> [Activity]: Given the records below, would you repeat exactly the lines that begin at the one containing "Putting it differently: [58, 237]" and end at the one containing "place qui fut", inclusive?

Segment Open

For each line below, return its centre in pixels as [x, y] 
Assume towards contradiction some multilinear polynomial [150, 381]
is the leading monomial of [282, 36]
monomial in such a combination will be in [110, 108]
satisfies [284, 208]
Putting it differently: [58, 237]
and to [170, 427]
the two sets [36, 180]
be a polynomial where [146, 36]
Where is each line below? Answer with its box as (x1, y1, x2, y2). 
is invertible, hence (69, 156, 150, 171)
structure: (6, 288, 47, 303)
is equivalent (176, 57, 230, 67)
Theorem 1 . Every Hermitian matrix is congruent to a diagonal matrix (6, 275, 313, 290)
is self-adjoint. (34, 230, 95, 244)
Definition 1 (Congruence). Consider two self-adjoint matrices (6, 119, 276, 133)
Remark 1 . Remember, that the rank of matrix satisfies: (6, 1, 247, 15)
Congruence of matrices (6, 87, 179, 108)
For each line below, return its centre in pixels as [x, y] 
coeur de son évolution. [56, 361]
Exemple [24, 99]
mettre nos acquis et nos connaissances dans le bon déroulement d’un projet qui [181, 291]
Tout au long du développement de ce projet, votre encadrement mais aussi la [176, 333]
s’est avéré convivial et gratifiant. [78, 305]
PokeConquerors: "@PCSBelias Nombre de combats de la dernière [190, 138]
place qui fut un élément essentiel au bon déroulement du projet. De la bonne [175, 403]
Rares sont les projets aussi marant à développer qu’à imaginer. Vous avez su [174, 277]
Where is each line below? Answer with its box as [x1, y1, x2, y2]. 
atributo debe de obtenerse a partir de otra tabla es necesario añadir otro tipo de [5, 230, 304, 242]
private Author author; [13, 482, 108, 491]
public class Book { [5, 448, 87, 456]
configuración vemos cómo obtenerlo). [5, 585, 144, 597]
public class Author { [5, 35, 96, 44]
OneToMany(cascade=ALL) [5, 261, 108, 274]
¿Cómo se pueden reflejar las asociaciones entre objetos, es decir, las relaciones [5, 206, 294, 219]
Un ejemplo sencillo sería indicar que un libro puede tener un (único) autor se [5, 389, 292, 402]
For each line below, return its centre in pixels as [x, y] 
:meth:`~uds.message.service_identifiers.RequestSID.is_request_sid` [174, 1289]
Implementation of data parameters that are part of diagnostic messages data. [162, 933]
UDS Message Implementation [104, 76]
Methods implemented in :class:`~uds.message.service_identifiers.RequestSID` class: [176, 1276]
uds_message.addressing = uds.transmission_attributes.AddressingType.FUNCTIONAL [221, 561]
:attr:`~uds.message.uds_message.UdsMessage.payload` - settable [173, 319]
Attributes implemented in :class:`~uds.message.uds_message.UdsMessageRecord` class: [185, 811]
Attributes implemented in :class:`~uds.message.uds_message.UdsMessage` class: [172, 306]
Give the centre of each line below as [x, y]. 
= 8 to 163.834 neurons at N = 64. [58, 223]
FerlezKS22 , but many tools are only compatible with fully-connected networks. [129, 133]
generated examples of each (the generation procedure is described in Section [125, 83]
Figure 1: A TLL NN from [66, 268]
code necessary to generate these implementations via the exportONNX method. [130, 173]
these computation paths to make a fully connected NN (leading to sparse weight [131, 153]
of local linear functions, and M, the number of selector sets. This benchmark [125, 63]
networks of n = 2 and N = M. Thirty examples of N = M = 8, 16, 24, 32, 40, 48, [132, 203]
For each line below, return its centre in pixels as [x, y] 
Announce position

Segment Closed
Segment Open

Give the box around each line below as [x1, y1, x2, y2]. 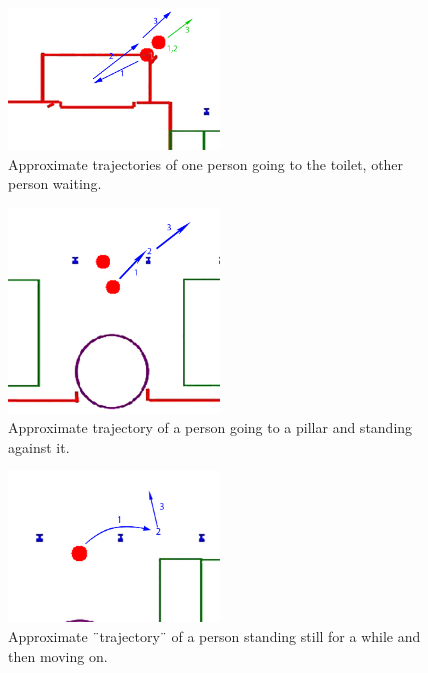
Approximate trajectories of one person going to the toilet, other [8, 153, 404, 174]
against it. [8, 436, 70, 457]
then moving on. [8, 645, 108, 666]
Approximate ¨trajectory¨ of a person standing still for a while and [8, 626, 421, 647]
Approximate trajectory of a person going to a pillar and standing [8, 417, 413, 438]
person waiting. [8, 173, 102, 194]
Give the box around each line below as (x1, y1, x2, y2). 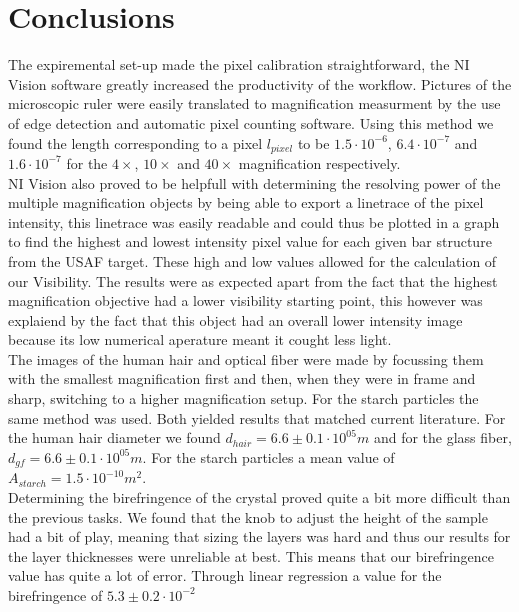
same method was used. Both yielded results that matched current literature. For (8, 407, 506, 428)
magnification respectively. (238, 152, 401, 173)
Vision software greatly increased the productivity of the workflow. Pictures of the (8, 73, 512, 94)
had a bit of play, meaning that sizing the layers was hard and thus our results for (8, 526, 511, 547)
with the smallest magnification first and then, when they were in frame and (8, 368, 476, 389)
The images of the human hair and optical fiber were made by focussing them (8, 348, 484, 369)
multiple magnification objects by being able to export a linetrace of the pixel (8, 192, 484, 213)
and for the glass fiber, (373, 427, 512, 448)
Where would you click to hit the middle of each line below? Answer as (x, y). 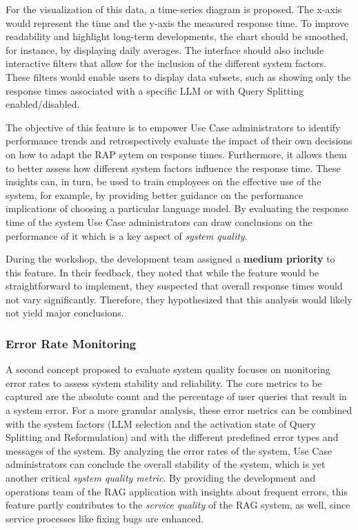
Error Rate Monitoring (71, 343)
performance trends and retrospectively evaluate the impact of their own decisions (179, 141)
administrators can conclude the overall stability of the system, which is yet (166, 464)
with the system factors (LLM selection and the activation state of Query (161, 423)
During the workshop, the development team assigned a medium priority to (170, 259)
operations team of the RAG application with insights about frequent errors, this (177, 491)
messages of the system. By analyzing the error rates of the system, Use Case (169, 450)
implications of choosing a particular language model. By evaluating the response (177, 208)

Segment Closed

> [The completed task]:
Putting it differently: [58, 237]
and to [170, 427]
the two sets [36, 180]
be a polynomial where [146, 36]
Where is each line below? Answer with its box as (x1, y1, x2, y2). 
is invertible, hence (69, 156, 150, 171)
structure: (6, 288, 47, 303)
is equivalent (176, 57, 230, 67)
Theorem 1 . Every Hermitian matrix is congruent to a diagonal matrix (6, 275, 313, 290)
is self-adjoint. (34, 230, 95, 244)
Definition 1 (Congruence). Consider two self-adjoint matrices (6, 119, 276, 133)
Remark 1 . Remember, that the rank of matrix satisfies: (6, 1, 247, 15)
Congruence of matrices (6, 87, 179, 108)
For each line below, return its centre in pixels as [x, y] 
coeur de son évolution. [56, 361]
Exemple [24, 99]
mettre nos acquis et nos connaissances dans le bon déroulement d’un projet qui [181, 291]
Tout au long du développement de ce projet, votre encadrement mais aussi la [176, 333]
s’est avéré convivial et gratifiant. [78, 305]
PokeConquerors: "@PCSBelias Nombre de combats de la dernière [190, 138]
place qui fut un élément essentiel au bon déroulement du projet. De la bonne [175, 403]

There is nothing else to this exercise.